While many of these studies are preliminary, this research does demonstrate that it could be feasible to provide treatments that would reduce harmful feelings of love. There are certainly many types of problematic romantic situations, such as love for someone besides one’s long-term partner, unrequited love, pedophilic attraction, incestuous love, and love for one’s abuser. In many cases, reducing these feelings of love could provide great benefits to an individual’s mental and physical health.
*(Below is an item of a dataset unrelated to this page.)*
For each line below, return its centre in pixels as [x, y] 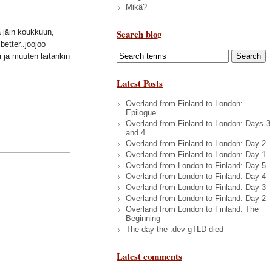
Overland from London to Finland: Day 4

The question of whether anti-love biotechnology is ethical is highly debated and will be explored in greater depth in a later article.

References:

  1. Williamson, B., & McClelland, S. (2006, October 27). When love hurts: The story of an abused woman. Retrieved from https://www.canadianliving.com/life-and-relationships/relationships/article/when-love-hurts-the-story-of-an-abused-woman
  2. Steinberg, R. J. (1986). A Triangular Theory of Love The Triangle of Love. Psychological Review, 93(2), 119–135. https://doi.org/10.4324/9780203311851
  3. MARAZZITI, D., AKISKAL, H. S., ROSSI, A., & CASSANO, G. B. (1999). Alteration of the platelet serotonin transporter in romantic love. Psychological Medicine, 29(3), S0033291798007946. https://doi.org/10.1017/S0033291798007946
  4.  Earp, B. D., Wudarczyk, O. A., Sandberg, A., & Savulescu, J. (2013). If I Could Just Stop Loving You: Anti-Love Biotechnology and the Ethics of a Chemical Breakup. American Journal of Bioethics, 13(11), 3–17.
  5.  Amelung T., Kuhle L. F., Konrad A., Pauls A., Beier K. M. Androgen deprivation therapy of self-identifying, help-seeking pedophiles in the Dunkelfeld. International Journal of Law and Psychiatry. 2012;35(3):176–184.